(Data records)
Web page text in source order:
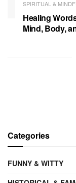
SPIRITUAL &
Healing
Mind, Body,
Categories
FUNNY & WITTY
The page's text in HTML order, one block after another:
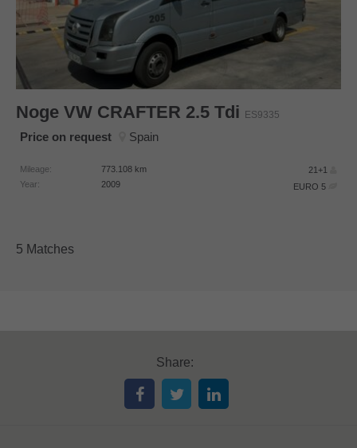
Noge VW CRAFTER 2.5 Tdi ES9335
Price on request Spain
Mileage: 773.108 km
Year:
2009
21+1
EURO 5
5 Matches
Share:
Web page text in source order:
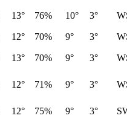
13° 76% 10° 3°
12° 70% 9° 3°
13° 70% 9° 3°
12° 71% 9° 3°
12° 75% 9° 3°
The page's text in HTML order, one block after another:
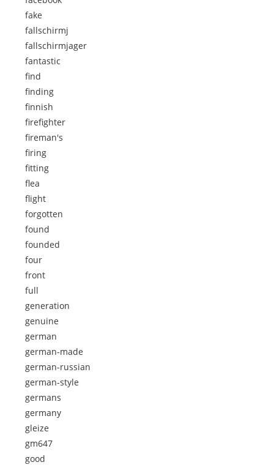
fake
fallschirmj
fallschirmjager
fantastic
find
finding
finnish
firefighter
fireman's
firing
fitting
flea
flight
forgotten
found
founded
four
front
full
generation
genuine
german
german-made
german-russian
german-style
germans
germany
gleize
gm647
good
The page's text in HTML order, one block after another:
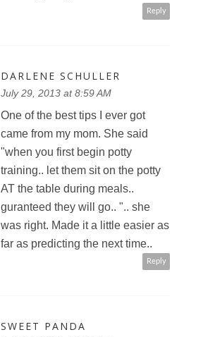
Reply
DARLENE SCHULLER
July 29, 2013 at 8:59 AM
One of the best tips I ever got
came from my mom. She said
"when you first begin potty
training.. let them sit on the potty
AT the table during meals..
guranteed they will go.. ".. she
was right. Made it a little easier as
far as predicting the next time..
Reply
SWEET PANDA
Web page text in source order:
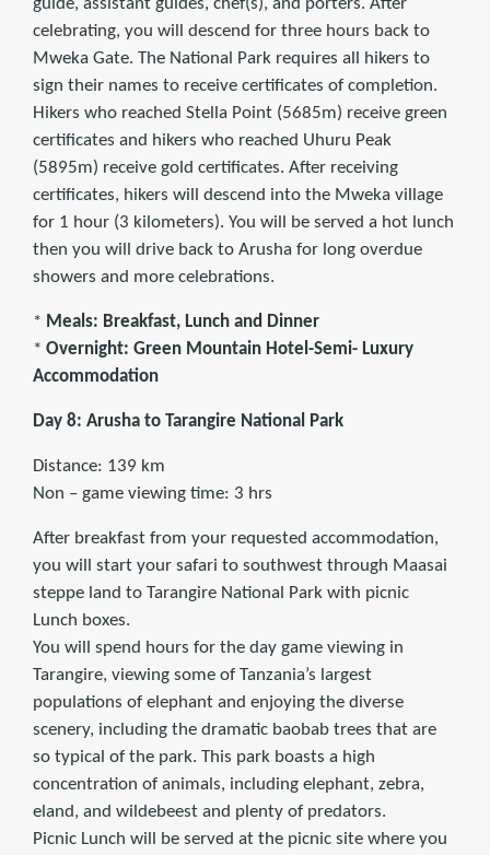
guide, assistant guides, chef(s), and porters. After
celebrating, you will descend for three hours back to
Mweka Gate. The National Park requires all hikers to
sign their names to receive certificates of completion.
Hikers who reached Stella Point (5685m) receive green
certificates and hikers who reached Uhuru Peak
(5895m) receive gold certificates. After receiving
certificates, hikers will descend into the Mweka village
for 1 hour (3 kilometers). You will be served a hot lunch
then you will drive back to Arusha for long overdue
showers and more celebrations.
* Meals: Breakfast, Lunch and Dinner
* Overnight: Green Mountain Hotel-Semi- Luxury
Accommodation
Day 8: Arusha to Tarangire National Park
Distance: 139 km
Non – game viewing time: 3 hrs
After breakfast from your requested accommodation,
you will start your safari to southwest through Maasai
steppe land to Tarangire National Park with picnic
Lunch boxes.
You will spend hours for the day game viewing in
Tarangire, viewing some of Tanzania’s largest
populations of elephant and enjoying the diverse
scenery, including the dramatic baobab trees that are
so typical of the park. This park boasts a high
concentration of animals, including elephant, zebra,
eland, and wildebeest and plenty of predators.
Picnic Lunch will be served at the picnic site where you
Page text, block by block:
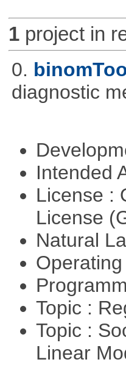
1project in
0.
diagnostic
Intended
License :
License
Natural
Topic :
Topic :
Linear
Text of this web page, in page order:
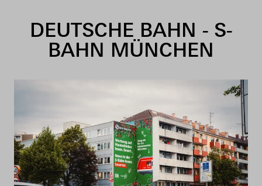
DEUTSCHE BAHN - S-
BAHN MÜNCHEN
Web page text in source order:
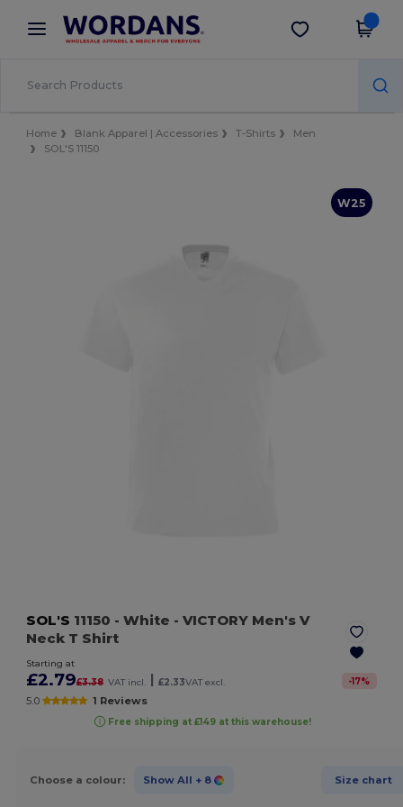
× Wordans App
Better prices on app!
Get the app
Home Blank Apparel | Accessories T-Shirts
Men
SOL'S 11150
W25
SOL'S 11150 - White - VICTORY Men's V
Neck T Shirt
Starting at
£2.79£3.38 VAT incl. £2.33VAT excl. -17%
5.0 1 Reviews
Free shipping at £149 at this warehouse!
Choose a colour: Show All + 8 Size chart
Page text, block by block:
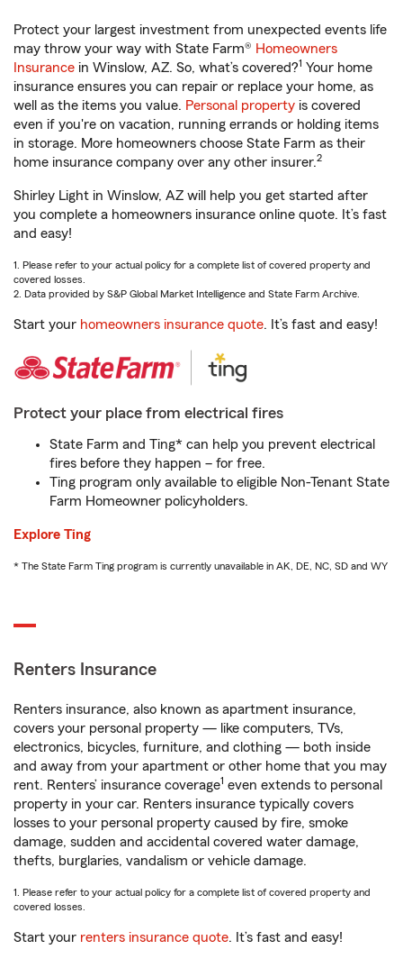
Protect your largest investment from unexpected events life
may throw your way with State Farm® Homeowners
Insurance in Winslow, AZ. So, what’s covered?1 Your home
insurance ensures you can repair or replace your home, as
well as the items you value. Personal property is covered
even if you're on vacation, running errands or holding items
in storage. More homeowners choose State Farm as their
home insurance company over any other insurer.2
Shirley Light in Winslow, AZ will help you get started after
you complete a homeowners insurance online quote. It’s fast
and easy!
1. Please refer to your actual policy for a complete list of covered property and
covered losses.
2. Data provided by S&P Global Market Intelligence and State Farm Archive.
Start your homeowners insurance quote. It’s fast and easy!
Protect your place from electrical fires
State Farm and Ting* can help you prevent electrical
fires before they happen – for free.
Ting program only available to eligible Non-Tenant State
Farm Homeowner policyholders.
Explore Ting
* The State Farm Ting program is currently unavailable in AK, DE, NC, SD and WY
Renters Insurance
Renters insurance, also known as apartment insurance,
covers your personal property — like computers, TVs,
electronics, bicycles, furniture, and clothing — both inside
and away from your apartment or other home that you may
rent. Renters’ insurance coverage1 even extends to personal
property in your car. Renters insurance typically covers
losses to your personal property caused by fire, smoke
damage, sudden and accidental covered water damage,
thefts, burglaries, vandalism or vehicle damage.
1. Please refer to your actual policy for a complete list of covered property and
covered losses.
Start your renters insurance quote. It’s fast and easy!

## WHAT IS NEEDED
Say, as a bare number, how many lines above contain the word "property".

## ANSWER TO THE PROBLEM
6